Prestes a eleger Cristina Kirchner - que conta com 39,8% das intenções de voto, 28,1% a mais do que a segunda colocada, a candidata Elisa Carrió, da Coalición Cívica -, Buenos Aires, como uma boa capital latino-americana, ainda é uma Disneylândia para o anacronismo político. Greves de setores estatais são uma constante. No último dia 3, professores fecharam a Avenida de Mayo em um protesto que prometia parar a Capital. A coisa acabou tendo proporções menores, e desconfio de que presença de professores era quase nula. Em frente ao Café Goya, onde eu tentava ler a edição do Clarin que anunciava a paralisação, vi passar apenas alguns gatos pingados, na maioria estudantes e integrantes de partidos políticos. Mais parecia uma “mobilização” de professores da UFRGS, em que professores mesmo ninguém vê, mas militantes do PSOL e hippies do Campus do Vale não faltam.
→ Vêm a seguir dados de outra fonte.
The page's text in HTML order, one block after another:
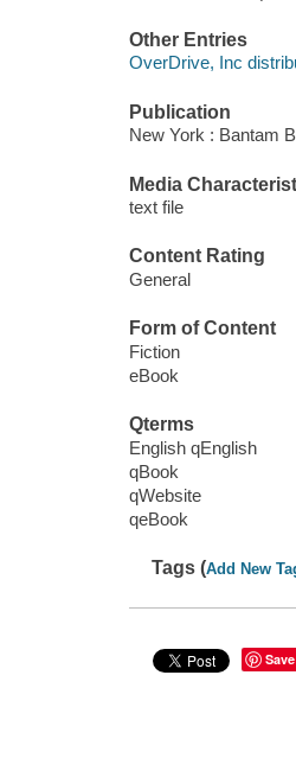
Other Entries
OverDrive, Inc
Publication
New York : Bantam
Media
text file
Content Rating
General
Form of Content
Fiction
eBook
Qterms
English qEnglish
qBook
qWebsite
qeBook
Tags (Add New
Save
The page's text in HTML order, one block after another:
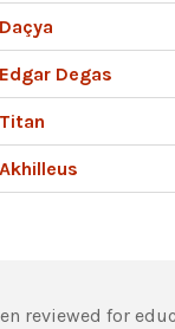
Daçya
Edgar Degas
Titan
Akhilleus
reviewed for
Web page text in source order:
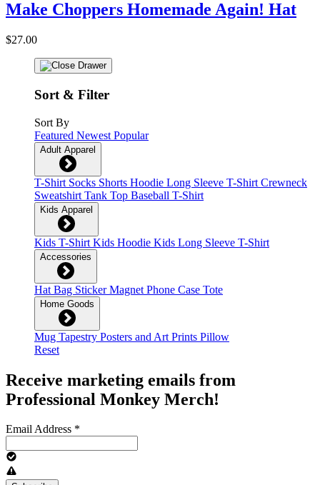
Make Choppers Homemade Again! Hat
$27.00
Sort & Filter
Sort By
Featured Newest Popular
Adult Apparel
T-Shirt Socks Shorts Hoodie Long Sleeve T-Shirt Crewneck
Sweatshirt Tank Top Baseball T-Shirt
Kids Apparel
Kids T-Shirt Kids Hoodie Kids Long Sleeve T-Shirt
Accessories
Hat Bag StickerMagnet Phone Case Tote
Home Goods
Mug Tapestry Posters and Art Prints Pillow
Reset
Receive marketing emails from
Professional Monkey Merch!
Email Address *
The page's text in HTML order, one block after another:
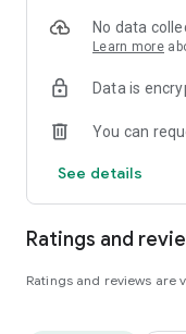
help.
No data
Learn more
Data is
You can
See details
Ratings and
Ratings and reviews are
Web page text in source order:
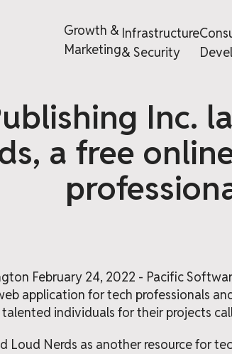
Growth &
Marketing
Infrastructure
& Security
Inc.
a free
February 24, 2022 - Pacific
application for tech professionals
individuals for their projects
Loud Nerds as another resource for
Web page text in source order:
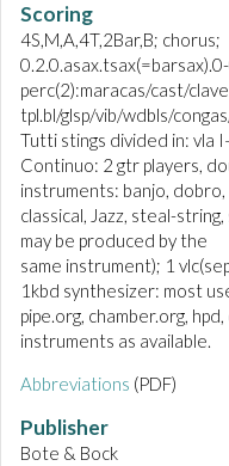
Scoring
4S,M,A,4T,2Bar,B; chorus;
perc(2):maracas/cast/
tpl.bl/glsp/vib/wdbls/
Tutti stings divided in: vla
Continuo: 2 gtr players,
instruments: banjo,
classical, Jazz, steal-
may be produced by the
same instrument); 1
1kbd synthesizer: most
pipe.org, chamber.org,
instruments as available.
Abbreviations (PDF)
Publisher
Bote & Bock
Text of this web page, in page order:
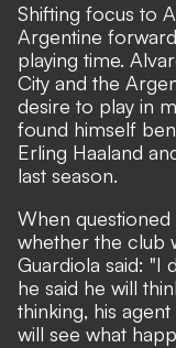
Shifting focus to
Argentine
playing time.
City and the
desire to play in
found himself
Erling Haaland
last season.
When
whether the club
Guardiola said: "I
he said he will
thinking, his
will see what
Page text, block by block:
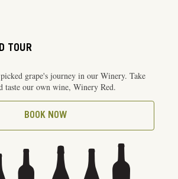
TOUR
grape's journey in our Winery. Take
taste our own wine, Winery Red.
BOOK NOW
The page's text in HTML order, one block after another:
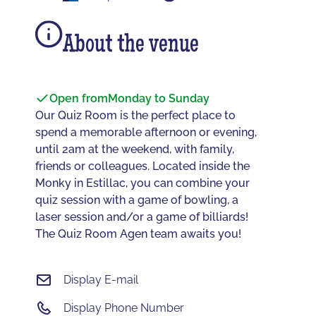
About the venue
Open fromMonday to Sunday
Our Quiz Room is the perfect place to
spend a memorable afternoon or evening,
until 2am at the weekend, with family,
friends or colleagues. Located inside the
Monky in Estillac, you can combine your
quiz session with a game of bowling, a
laser session and/or a game of billiards!
The Quiz Room Agen team awaits you!
Display E-mail
Display Phone Number
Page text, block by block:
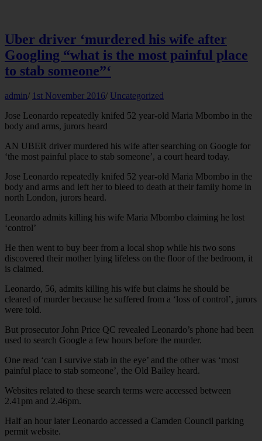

Manifestação na Avenida de Mayo. Foto: Gabriel Brust

Outra greve latente no país é a dos servidores da Cultura. Pelo visto, tentaram copiar os colegas brasileiros, que paralisaram o Ministério da Cultura de Gilberto Gil praticamente o ano de 2007 inteiro. Não que tenha feito muita diferença. Tirando os terneiros da Lei Rouanet - e eles são muitos, é verdade - ninguém sentiu nenhuma falta. Em Buenos Aires, a paralisação pode ser constatada no Museu de Belas Artes, onde os cursos e oficinas estão parados. A visitação, no entanto, segue normalmente e é extremamente recomendada.


Paralisação no Museu de Belas Artes de Buenos Aires. Foto: Gabriel Brust.

O auge do final de semana foram as comemorações dos 40 anos da morte de Che Guevara. Milhares de militantes de esquerda, punks e hippies tomaram a Plaza de Mayo desde cedo no domingo. Às 9h, a Quilmes já rolava solta e muita gente embriagada era atendida sob as árvores. Entre as bandeiras mais freqüentes estava a do MST argentino. Optei por passar por ali rapidamente, já que os shows da festa começariam apenas à tarde, e rumei a La Boca. No tradicional bairro periférico, Guevara continua sendo uma das principais referências locais, ao lado de Maradona, obviamente. Entre os souvenires mais comuns nas lojas do Caminito estão camisetas em que Guevara e Maradona estão estampados lado a lado, quase abraçados. Em La Boca, ao som do tango executado por três velhinhos em uma das calçadas, a imagem dos dois ícones locais se contextualiza. Encontra lugar apropriado na ingenuidade do imaginário local - o bairro pobre que se diz uma república e cujas casas e carros lembram Havana.

De volta à Plaza de Mayo, o retrato é diferente. Com o cair da noite, as bandas começam a tocar em um pequeno palco montado em meio ao parque, e a celebração do guerrilheiro remete ao presente. O Café Harmony, a uma quadra da praça, foi um dos poucos das redondezas a tentar manter as portas abertas naquele domingo. A proprietária tentava evitar, com dificuldade, que o banheiro do estabelecimento fosse usado como vomitódromo pelos milhares de companheiros. Em vão.

Guevara e o socialismo seguem sendo referência primordial para milhares de pessoas por aqui. A democracia, bem, a julgar pelos gritos de ordem e pichações legadas ao município ao final da noite, não ocupa um lugar muito nobre nessa lista de referências. Menosprezo que fica explícito na completa apatia com que as eleições presidenciais estão sendo tratadas pela população de Buenos Aires nesta primavera de 2007.